*** Input data Section Begins ***

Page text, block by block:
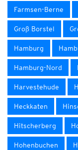
Farmsen-Berne
Groß Borstel
Hamburg
Hamburg-Nord
Harvestehude
Heckkaten
Hitscherberg
Hohenbuchen
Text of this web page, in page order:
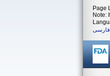
Page
Note:
فارسی
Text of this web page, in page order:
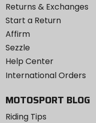
Returns & Exchanges
Start a Return
Affirm
Sezzle
Help Center
International Orders
MOTOSPORT BLOG
Riding Tips
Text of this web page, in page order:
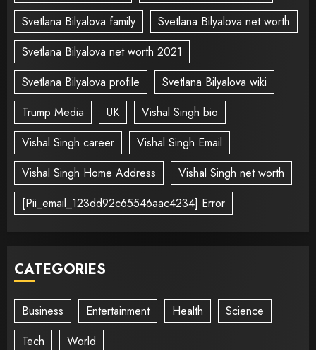
Svetlana Bilyalova family
Svetlana Bilyalova net worth
Svetlana Bilyalova net worth 2021
Svetlana Bilyalova profile
Svetlana Bilyalova wiki
Trump Media
UK
Vishal Singh bio
Vishal Singh career
Vishal Singh Email
Vishal Singh Home Address
Vishal Singh net worth
[Pii_email_123dd92c65546aac4234] Error
CATEGORIES
Business Entertainment Health
Science
Tech
World
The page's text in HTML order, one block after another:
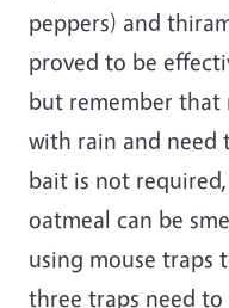
peppers) and
proved to be
but remember that
with rain and need
bait is not
oatmeal can be
using mouse traps
three traps need
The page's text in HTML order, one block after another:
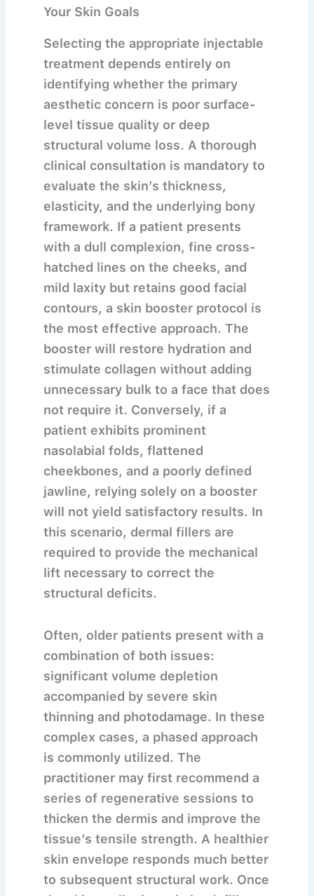
Your Skin Goals
Selecting the appropriate injectable
treatment depends entirely on
identifying whether the primary
aesthetic concern is poor surface-
level tissue quality or deep
structural volume loss. A thorough
clinical consultation is mandatory to
evaluate the skin’s thickness,
elasticity, and the underlying bony
framework. If a patient presents
with a dull complexion, fine cross-
hatched lines on the cheeks, and
mild laxity but retains good facial
contours, a skin booster protocol is
the most effective approach. The
booster will restore hydration and
stimulate collagen without adding
unnecessary bulk to a face that does
not require it. Conversely, if a
patient exhibits prominent
nasolabial folds, flattened
cheekbones, and a poorly defined
jawline, relying solely on a booster
will not yield satisfactory results. In
this scenario, dermal fillers are
required to provide the mechanical
lift necessary to correct the
structural deficits.
Often, older patients present with a
combination of both issues:
significant volume depletion
accompanied by severe skin
thinning and photodamage. In these
complex cases, a phased approach
is commonly utilized. The
practitioner may first recommend a
series of regenerative sessions to
thicken the dermis and improve the
tissue’s tensile strength. A healthier
skin envelope responds much better
to subsequent structural work. Once
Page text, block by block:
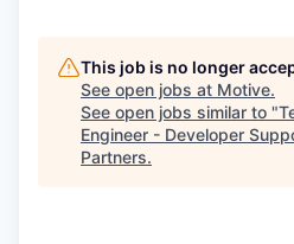
This job is no longer
See open jobs at Motive.
See open jobs similar to "
Engineer - Developer
Partners.
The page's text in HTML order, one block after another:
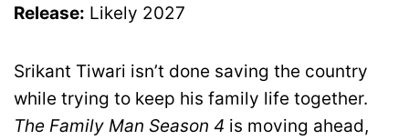
Release: Likely 2027
Srikant Tiwari isn’t done saving the country
while trying to keep his family life together.
The Family Man Season 4 is moving ahead,
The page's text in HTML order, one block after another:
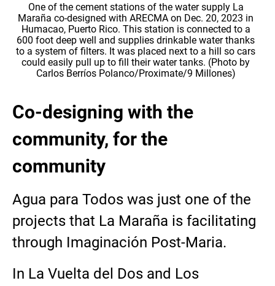
One of the cement stations of the water supply La
Maraña co-designed with ARECMA on Dec. 20, 2023 in
Humacao, Puerto Rico. This station is connected to a
600 foot deep well and supplies drinkable water thanks
to a system of filters. It was placed next to a hill so cars
could easily pull up to fill their water tanks. (Photo by
Carlos Berríos Polanco/Proximate/9 Millones)
Co-designing with the
community, for the
community
Agua para Todos was just one of the
projects that La Maraña is facilitating
through Imaginación Post-Maria.
In La Vuelta del Dos and Los
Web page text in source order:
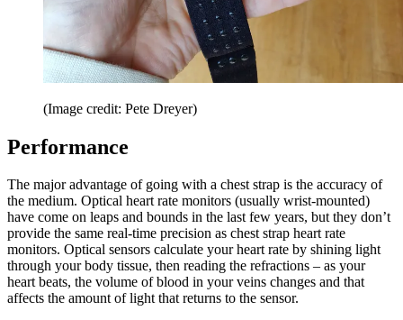
(Image credit: Pete Dreyer)
Performance
The major advantage of going with a chest strap is the accuracy of
the medium. Optical heart rate monitors (usually wrist-mounted)
have come on leaps and bounds in the last few years, but they don’t
provide the same real-time precision as chest strap heart rate
monitors. Optical sensors calculate your heart rate by shining light
through your body tissue, then reading the refractions – as your
heart beats, the volume of blood in your veins changes and that
affects the amount of light that returns to the sensor.
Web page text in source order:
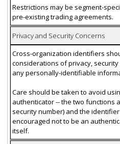
Restrictions may be segment-
pre-existing trading agreements.
Privacy and Security Concerns
Cross-organization identifiers
considerations of privacy,
any personally-identifiable
Care should be taken to avoid
authenticator -- the two functions
security number) and the
encouraged not to be an
itself.
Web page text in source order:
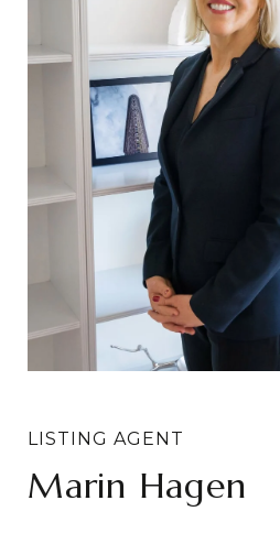
Marin Hagen
Sylvia Bergstrom
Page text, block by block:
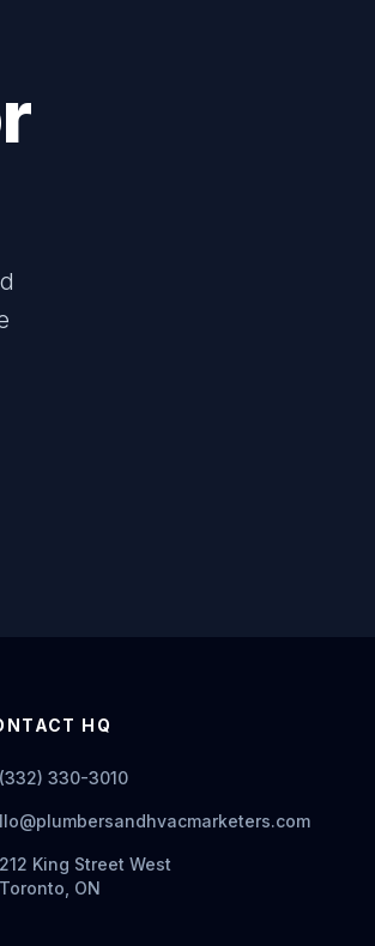
HQ
(332) 330-3010
212 King Street West
Toronto, ON
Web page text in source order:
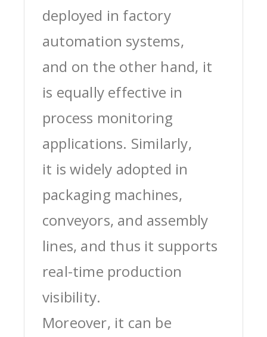
deployed in factory
automation systems,
and on the other hand, it
is equally effective in
process monitoring
applications. Similarly,
it is widely adopted in
packaging machines,
conveyors, and assembly
lines, and thus it supports
real-time production
visibility.
Moreover, it can be

*** Input data Section Ends ***

## What to work on
For every line in the data above that holds "lines", return the line itself.

## Response to this task
hatched lines on the cheeks, and
lines, and thus it supports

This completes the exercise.